Data excerpts
━━━━━━━━━━━━━━━━

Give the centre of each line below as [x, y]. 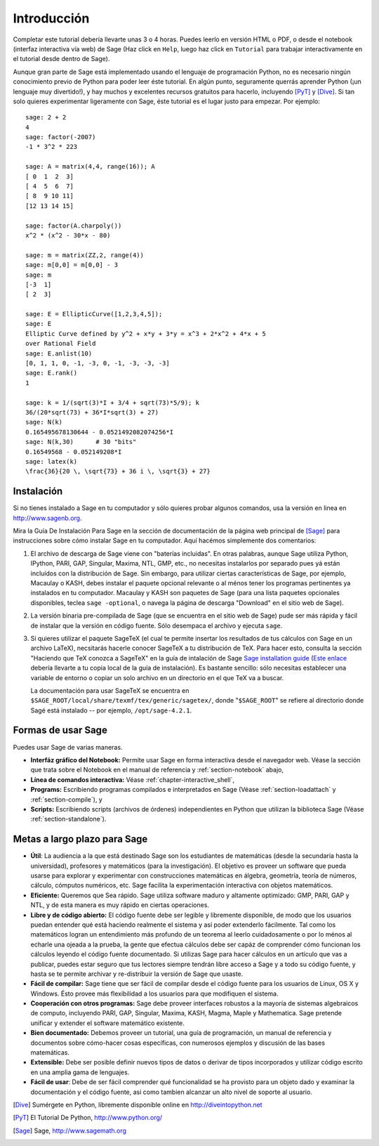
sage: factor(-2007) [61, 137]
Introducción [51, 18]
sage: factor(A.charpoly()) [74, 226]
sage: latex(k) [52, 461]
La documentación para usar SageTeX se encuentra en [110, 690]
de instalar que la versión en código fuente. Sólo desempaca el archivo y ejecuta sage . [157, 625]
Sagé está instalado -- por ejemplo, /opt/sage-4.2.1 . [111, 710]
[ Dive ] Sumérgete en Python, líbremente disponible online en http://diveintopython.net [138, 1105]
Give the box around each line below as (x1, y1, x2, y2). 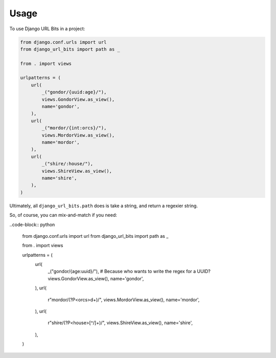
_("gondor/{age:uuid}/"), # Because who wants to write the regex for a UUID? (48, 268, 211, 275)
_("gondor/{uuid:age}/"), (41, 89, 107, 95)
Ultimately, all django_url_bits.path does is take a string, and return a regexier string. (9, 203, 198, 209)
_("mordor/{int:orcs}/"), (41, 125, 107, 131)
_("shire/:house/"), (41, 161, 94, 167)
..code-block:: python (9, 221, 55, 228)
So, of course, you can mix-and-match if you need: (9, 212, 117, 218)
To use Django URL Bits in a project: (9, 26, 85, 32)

━━━━━━━━━━━━━━━━

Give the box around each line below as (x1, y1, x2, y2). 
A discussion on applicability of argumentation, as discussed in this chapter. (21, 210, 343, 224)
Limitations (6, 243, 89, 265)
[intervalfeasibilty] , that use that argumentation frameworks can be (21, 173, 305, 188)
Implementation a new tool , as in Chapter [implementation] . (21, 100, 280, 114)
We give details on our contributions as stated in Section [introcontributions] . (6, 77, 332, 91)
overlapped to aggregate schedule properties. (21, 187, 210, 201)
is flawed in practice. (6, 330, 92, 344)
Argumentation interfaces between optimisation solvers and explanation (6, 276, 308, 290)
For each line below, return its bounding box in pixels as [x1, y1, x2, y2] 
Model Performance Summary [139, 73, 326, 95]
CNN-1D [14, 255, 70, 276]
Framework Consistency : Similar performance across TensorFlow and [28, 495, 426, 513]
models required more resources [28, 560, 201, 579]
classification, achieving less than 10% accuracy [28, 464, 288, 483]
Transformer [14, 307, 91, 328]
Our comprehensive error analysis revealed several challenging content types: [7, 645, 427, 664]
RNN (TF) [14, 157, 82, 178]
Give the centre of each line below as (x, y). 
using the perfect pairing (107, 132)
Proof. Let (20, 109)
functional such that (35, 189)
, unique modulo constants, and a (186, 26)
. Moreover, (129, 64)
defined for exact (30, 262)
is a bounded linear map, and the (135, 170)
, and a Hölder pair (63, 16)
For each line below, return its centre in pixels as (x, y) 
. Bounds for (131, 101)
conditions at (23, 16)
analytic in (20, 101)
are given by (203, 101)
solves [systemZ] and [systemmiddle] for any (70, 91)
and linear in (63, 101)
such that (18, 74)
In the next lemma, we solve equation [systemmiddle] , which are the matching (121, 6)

━━━━━━━━━━━━━━━━

Exercise:
Which lines run from the one holding "functional such that (35, 189)" through the one holding "are given by (203, 101)" in the records above? Repeat them exactly, both included, and nothing more.

Written response:
functional such that (35, 189)
, unique modulo constants, and a (186, 26)
. Moreover, (129, 64)
defined for exact (30, 262)
is a bounded linear map, and the (135, 170)
, and a Hölder pair (63, 16)
For each line below, return its centre in pixels as (x, y) 
. Bounds for (131, 101)
conditions at (23, 16)
analytic in (20, 101)
are given by (203, 101)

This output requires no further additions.